> [What you have to do]:
The answer is to be the data that follows, transcribed exactly, minus its pictures.

---

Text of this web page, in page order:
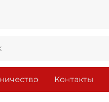
Контакты
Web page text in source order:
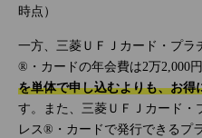
時点）
一方、三菱ＵＦＪカード・プラ
®・カードの年会費は2万2,000円
を単体で申し込むよりも、お得
す。また、三菱ＵＦＪカード・
レス®・カードで発行できるプ
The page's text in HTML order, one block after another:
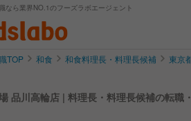
なら業界NO.1のフーズラボエージェント
TOP 和食 和食料理長・料理長候補 東京
品川高輪店 | 料理長・料理長候補の転職
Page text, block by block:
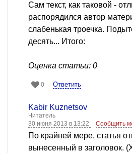
Сам текст, как таковой -
распорядился автор
слабенькая троечка.
десять... Итого:
Оценка статьи: 0
0 Ответить
Kabir Kuznetsov
Читатель
30 июня 2013 в 13:22
Сообщить
По крайней мере, статья
вынесенный в заголовок.
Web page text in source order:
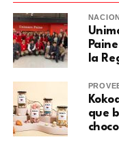
la
que
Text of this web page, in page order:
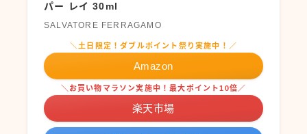
パー レイ 30ml
SALVATORE FERRAGAMO
＼土日限定！ダブルポイント祭り実施中！／
Amazon
＼お買い物マラソン実施中！最大ポイント10倍／
楽天市場
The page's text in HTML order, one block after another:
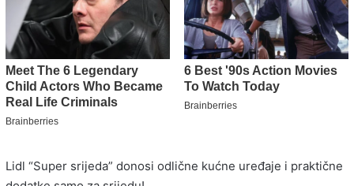
Lidl “Super srijeda” donosi odlične kućne uređaje i praktične

---

> [Result for this task]:
Text of this web page, in page order:
Контакты
Web page text in source order:
時点）
一方、三菱ＵＦＪカード・プラ
®・カードの年会費は2万2,000円
を単体で申し込むよりも、お得
す。また、三菱ＵＦＪカード・
レス®・カードで発行できるプ
The page's text in HTML order, one block after another:
なら業界NO.1のフーズラボエージェント
TOP 和食 和食料理長・料理長候補 東京
品川高輪店 | 料理長・料理長候補の転職
Page text, block by block:
Сам текст, как таковой -
распорядился автор
слабенькая троечка.
десять... Итого:
Оценка статьи: 0
0 Ответить
Kabir Kuznetsov
Читатель
30 июня 2013 в 13:22
Сообщить
По крайней мере, статья
вынесенный в заголовок.
Web page text in source order:
la
que
Text of this web page, in page order:
パー レイ 30ml
SALVATORE FERRAGAMO
＼土日限定！ダブルポイント祭り実施中！／
Amazon
＼お買い物マラソン実施中！最大ポイント10倍／
楽天市場
The page's text in HTML order, one block after another:
Lidl “Super srijeda” donosi odlične kućne uređaje i praktične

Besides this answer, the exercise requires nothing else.